Bash One-liners with slow5tools
Extracting information for eye-balling and inspecting
Note that these commands are not efficient to be run routinely on gigantic datasets, instead are only for quickly eyeballing and inspecting relatively smaller datasets.
# print slow5 header:
slow5tools view file.blow5 | grep '^[#@]'
slow5tools skim --hdr file.blow5 # available from slow5tools v0.7.0
# print read records without the header:
slow5tools view file.blow5 | grep -v '^[#@]'
# print the first 10 read records (without the header):
slow5tools view file.blow5 | grep -v '^[#@]' | head -10
# print the list of read IDs:
slow5tools view file.blow5 | grep -v '^[#@]' | awk '{print $1}'
slow5tools skim --rid file.blow5 # available from slow5tools v0.7.0
# print all data columns (including the data type and column name), except the raw signal (column 8):
slow5tools view file.blow5 | sed -n '/#char*/,$p' | cut -f 1-7,9-
# print the raw-signal (column 8) for the read-id r1:
slow5tools get --to slow5 file.blow5 "r1" | grep -v '^[#@]' | awk '{print $8}'
# get statistics of raw signal length (column 7):
slow5tools view file.blow5 | grep -v '^[#@]' | datamash mean 7 median 7 sstdev 7 min 7 max 7 sum 7
# extract the signal samples 100-200 (1-indexed) for the read-id r1:
slow5tools get --to slow5 file.blow5 "r1" | grep -v '^[#@]' | awk '{print $8}' | cut -d, -f 100-200
# print the axiliary data field 'median_before' (note: slow5tools skim is available from v0.7.0)

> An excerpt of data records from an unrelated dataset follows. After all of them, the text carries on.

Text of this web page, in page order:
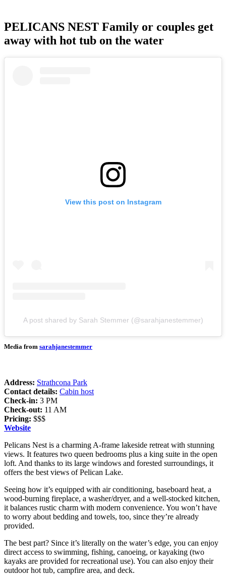
PELICANS NEST Family or couples get
away with hot tub on the water
View this post on Instagram
A post shared by Sarah Stemmer (@sarahjanestemmer)
Media from sarahjanestemmer
Address: Strathcona Park
Contact details: Cabin host
Check-in: 3 PM
Check-out: 11 AM
Pricing: $$$
Website
Pelicans Nest is a charming A-frame lakeside retreat with stunning
views. It features two queen bedrooms plus a king suite in the open
loft. And thanks to its large windows and forested surroundings, it
offers the best views of Pelican Lake.
Seeing how it’s equipped with air conditioning, baseboard heat, a
wood-burning fireplace, a washer/dryer, and a well-stocked kitchen,
it balances rustic charm with modern convenience. You won’t have
to worry about bedding and towels, too, since they’re already
provided.
The best part? Since it’s literally on the water’s edge, you can enjoy
direct access to swimming, fishing, canoeing, or kayaking (two
kayaks are provided for recreational use). You can also enjoy their
outdoor hot tub, campfire area, and deck.
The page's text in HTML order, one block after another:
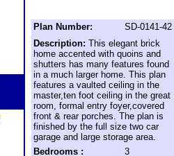
Plan Number:
SD-0141-42
Description: This elegant brick
home accented with quoins and
shutters has many features found
in a much larger home. This plan
features a vaulted ceiling in the
master,ten foot ceiling in the great
room, formal entry foyer,covered
front & rear porches. The plan is
finished by the full size two car
garage and large storage area.
Bedrooms :
3
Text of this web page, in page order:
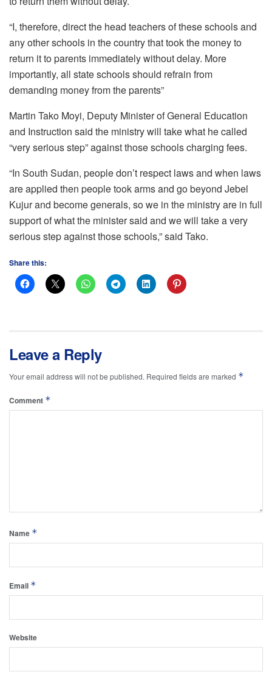
“I, therefore, direct the head teachers of these schools and
any other schools in the country that took the money to
return it to parents immediately without delay. More
importantly, all state schools should refrain from
demanding money from the parents”
Martin Tako Moyi, Deputy Minister of General Education
and Instruction said the ministry will take what he called
“very serious step” against those schools charging fees.
“In South Sudan, people don’t respect laws and when laws
are applied then people took arms and go beyond Jebel
Kujur and become generals, so we in the ministry are in full
support of what the minister said and we will take a very
serious step against those schools,” said Tako.
Share this:
Leave a Reply
Your email address will not be published. Required fields are marked *
Comment *
Name *
Email *
Website
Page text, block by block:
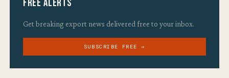
Free Alerts
Get breaking export news delivered free to your inbox.
SUBSCRIBE FREE →
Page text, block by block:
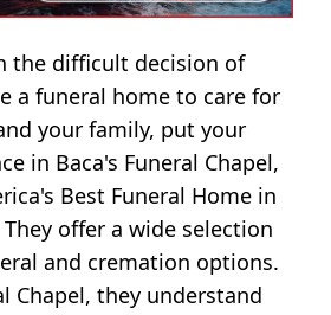
the difficult decision of
a funeral home to care for
your family, put your
in Baca's Funeral Chapel,
Best Funeral Home in
They offer a wide selection
and cremation options.
Chapel, they understand
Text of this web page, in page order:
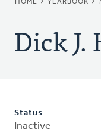
HOME YEARBOOK
Dick J.
Status
Inactive
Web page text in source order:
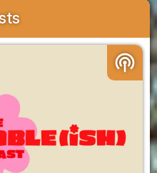
podcasts
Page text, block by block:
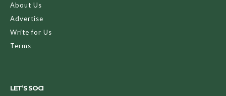
About Us
Advertise
Write for Us
Terms
LET’S SOCI
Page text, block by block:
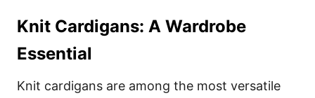
Knit Cardigans: A Wardrobe
Essential
Knit cardigans are among the most versatile
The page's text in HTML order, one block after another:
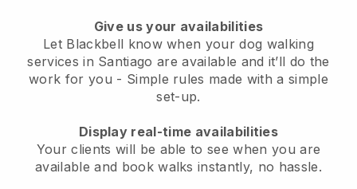
Give us your availabilities
Let Blackbell know when your dog walking
services in Santiago are available and it’ll do the
work for you - Simple rules made with a simple
set-up.
Display real-time availabilities
Your clients will be able to see when you are
availableand book walks instantly, no hassle.
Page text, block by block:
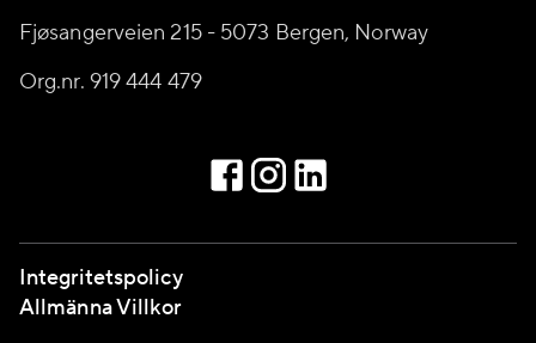
Fjøsangerveien 215 - 5073 Bergen, Norway
Org.nr. 919 444 479
Integritetspolicy
Allmänna Villkor
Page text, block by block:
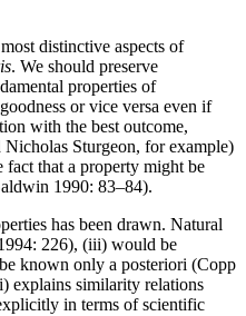
distinctive aspects of
. We should preserve
properties of
or vice versa even if
with the best outcome,
Sturgeon, for example)
fact that a property might be
1990: 83–84).
has been drawn. Natural
226), (iii) would be
known only a posteriori (Copp
explains similarity relations
in terms of scientific
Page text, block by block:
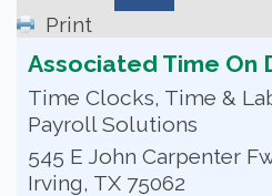
Print
Associated Time On
Time Clocks, Time &
Payroll Solutions
545 E John Carpenter
Irving, TX 75062
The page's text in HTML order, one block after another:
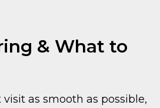
& What to
as smooth as possible,
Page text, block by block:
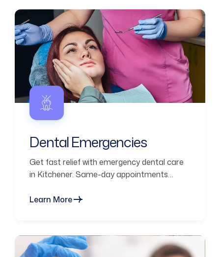
Dental Emergencies
Get fast relief with emergency dental care
in Kitchener. Same-day appointments
issues.
Learn More
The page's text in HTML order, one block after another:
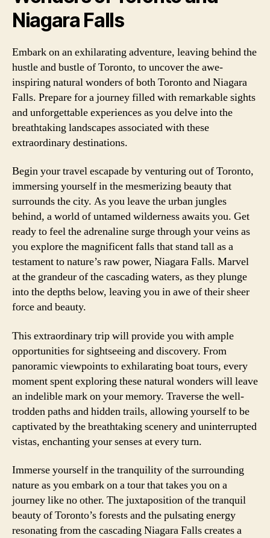
Niagara Falls
Embark on an exhilarating adventure, leaving behind the
hustle and bustle of Toronto, to uncover the awe-
inspiring natural wonders of both Toronto and Niagara
Falls. Prepare for a journey filled with remarkable sights
and unforgettable experiences as you delve into the
breathtaking landscapes associated with these
extraordinary destinations.
Begin your travel escapade by venturing out of Toronto,
immersing yourself in the mesmerizing beauty that
surrounds the city. As you leave the urban jungles
behind, a world of untamed wilderness awaits you. Get
ready to feel the adrenaline surge through your veins as
you explore the magnificent falls that stand tall as a
testament to nature’s raw power, Niagara Falls. Marvel
at the grandeur of the cascading waters, as they plunge
into the depths below, leaving you in awe of their sheer
force and beauty.
This extraordinary trip will provide you with ample
opportunities for sightseeing and discovery. From
panoramic viewpoints to exhilarating boat tours, every
moment spent exploring these natural wonders will leave
an indelible mark on your memory. Traverse the well-
trodden paths and hidden trails, allowing yourself to be
captivated by the breathtaking scenery and uninterrupted
vistas, enchanting your senses at every turn.
Immerse yourself in the tranquility of the surrounding
nature as you embark on a tour that takes you on a
journey like no other. The juxtaposition of the tranquil
beauty of Toronto’s forests and the pulsating energy
resonating from the cascading Niagara Falls creates a
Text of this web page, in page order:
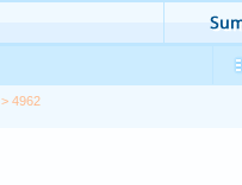
> 4962
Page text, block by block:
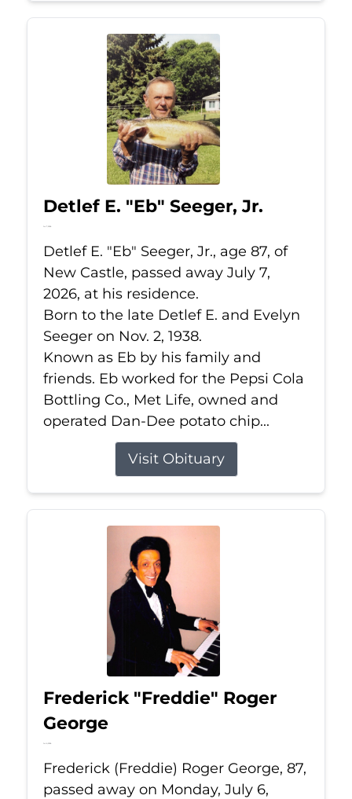
Detlef E. "Eb" Seeger, Jr.
Jul 7, 2026
Detlef E. "Eb" Seeger, Jr., age 87, of
New Castle, passed away July 7,
2026, at his residence.
Born to the late Detlef E. and Evelyn
Seeger on Nov. 2, 1938.
Known as Eb by his family and
friends. Eb worked for the Pepsi Cola
Bottling Co., Met Life, owned and
operated Dan-Dee potato chip...
Visit Obituary
Frederick "Freddie" Roger
George
Jul 6, 2026
Frederick (Freddie) Roger George, 87,
passed away on Monday, July 6,

slow5tools skim file.blow5 | awk -v c="median_before" 'NR==1{for (i=1; i<=NF; i++) if ($i==c){p=i; break};} {print $p}'
# get the mean and standard deviation of the axiliary data field 'median_before'
slow5tools skim file.blow5 | awk -v c="median_before" 'NR==1{for (i=1; i<=NF; i++) if ($i==c){p=i; break};} {print $p}' | tail -n+2 | datamash mean 1 sstdev 1
# count how many reads come from each 'channel_number'
slow5tools skim file.blow5 | awk -v c="channel_number" 'NR==1{for (i=1; i<=NF; i++) if ($i==c){p=i; break};} {print $p}' | tail -n+2 | sort | uniq -c
Operatings on multiple files in parallel
# merge every 10 files together in INPUT_DIR and save to OUTPUT_DIR:
find INPUT_DIR/ -name '*.blow5' | parallel -I% --max-args 10 slow5tools merge % -o OUTPUT_DIR/{#}.blow5
# Get the sum of read counts in all BLOW5 files in a directory:
find INPUT_DIR/ -name '*.blow5' | parallel -I% --max-args 1 slow5tools stats % | grep "number of records" | awk 'BEGIN {count=0;} {count=count+$NF} END {print count;}'